Dataset items:
====
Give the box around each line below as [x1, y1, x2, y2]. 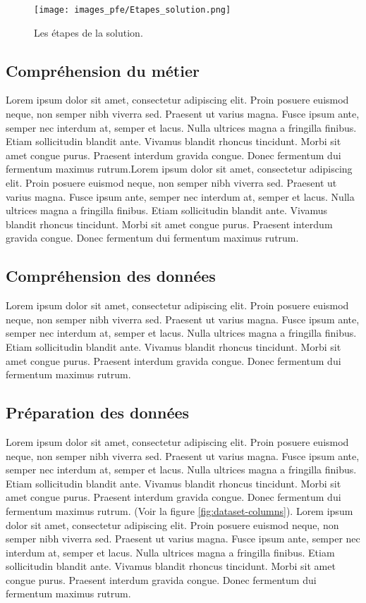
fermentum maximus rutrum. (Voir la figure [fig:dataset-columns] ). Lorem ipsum [6, 503, 353, 518]
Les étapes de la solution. [34, 25, 143, 39]
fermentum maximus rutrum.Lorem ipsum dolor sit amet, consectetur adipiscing [6, 161, 353, 176]
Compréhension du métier [6, 59, 200, 81]
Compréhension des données [6, 265, 216, 287]
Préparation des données [6, 402, 190, 423]
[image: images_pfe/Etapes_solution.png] [34, 5, 231, 15]
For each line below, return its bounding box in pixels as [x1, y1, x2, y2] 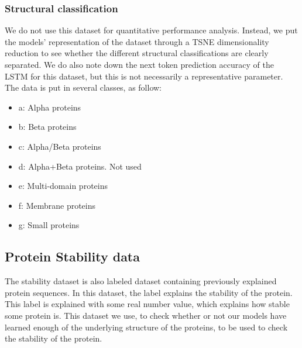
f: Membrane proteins [18, 199, 96, 211]
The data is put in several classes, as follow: [5, 81, 162, 94]
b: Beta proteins [18, 120, 77, 133]
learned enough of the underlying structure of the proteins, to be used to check [5, 321, 288, 333]
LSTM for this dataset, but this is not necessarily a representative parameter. [5, 70, 283, 82]
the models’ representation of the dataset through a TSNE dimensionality [5, 35, 269, 47]
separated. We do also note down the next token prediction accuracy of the [5, 58, 274, 70]
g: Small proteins [18, 219, 80, 231]
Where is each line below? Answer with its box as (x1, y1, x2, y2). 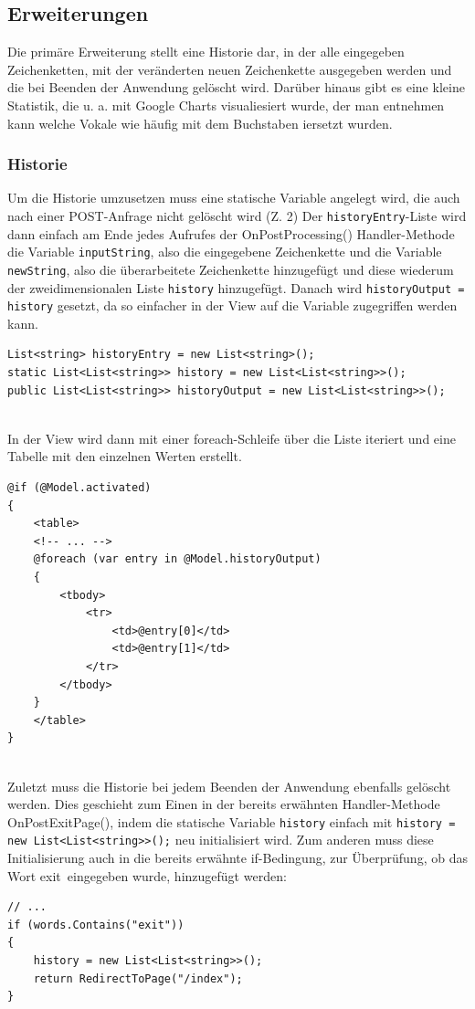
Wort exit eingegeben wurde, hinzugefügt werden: (7, 866, 287, 885)
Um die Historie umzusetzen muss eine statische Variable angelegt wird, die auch (7, 188, 460, 207)
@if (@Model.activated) (7, 481, 152, 495)
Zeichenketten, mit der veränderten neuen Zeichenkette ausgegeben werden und (7, 59, 452, 79)
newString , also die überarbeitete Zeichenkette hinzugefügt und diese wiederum (7, 259, 454, 279)
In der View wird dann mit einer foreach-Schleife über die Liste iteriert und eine (7, 428, 456, 447)
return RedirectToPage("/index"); (33, 972, 243, 985)
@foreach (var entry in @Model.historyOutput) (33, 552, 322, 566)
====
• [Instructions to follow] Omit the pictures, then output every record exactly as given.

• [Response area]
Give the box around each line below as [x1, y1, x2, y2]. 
fermentum maximus rutrum. (Voir la figure [fig:dataset-columns] ). Lorem ipsum [6, 503, 353, 518]
Les étapes de la solution. [34, 25, 143, 39]
fermentum maximus rutrum.Lorem ipsum dolor sit amet, consectetur adipiscing [6, 161, 353, 176]
Compréhension du métier [6, 59, 200, 81]
Compréhension des données [6, 265, 216, 287]
Préparation des données [6, 402, 190, 423]
[image: images_pfe/Etapes_solution.png] [34, 5, 231, 15]
For each line below, return its bounding box in pixels as [x1, y1, x2, y2] 
f: Membrane proteins [18, 199, 96, 211]
The data is put in several classes, as follow: [5, 81, 162, 94]
b: Beta proteins [18, 120, 77, 133]
learned enough of the underlying structure of the proteins, to be used to check [5, 321, 288, 333]
LSTM for this dataset, but this is not necessarily a representative parameter. [5, 70, 283, 82]
the models’ representation of the dataset through a TSNE dimensionality [5, 35, 269, 47]
separated. We do also note down the next token prediction accuracy of the [5, 58, 274, 70]
g: Small proteins [18, 219, 80, 231]
Where is each line below? Answer with its box as (x1, y1, x2, y2). 
Wort exit eingegeben wurde, hinzugefügt werden: (7, 866, 287, 885)
Um die Historie umzusetzen muss eine statische Variable angelegt wird, die auch (7, 188, 460, 207)
@if (@Model.activated) (7, 481, 152, 495)
Zeichenketten, mit der veränderten neuen Zeichenkette ausgegeben werden und (7, 59, 452, 79)
newString , also die überarbeitete Zeichenkette hinzugefügt und diese wiederum (7, 259, 454, 279)
In der View wird dann mit einer foreach-Schleife über die Liste iteriert und eine (7, 428, 456, 447)
return RedirectToPage("/index"); (33, 972, 243, 985)
@foreach (var entry in @Model.historyOutput) (33, 552, 322, 566)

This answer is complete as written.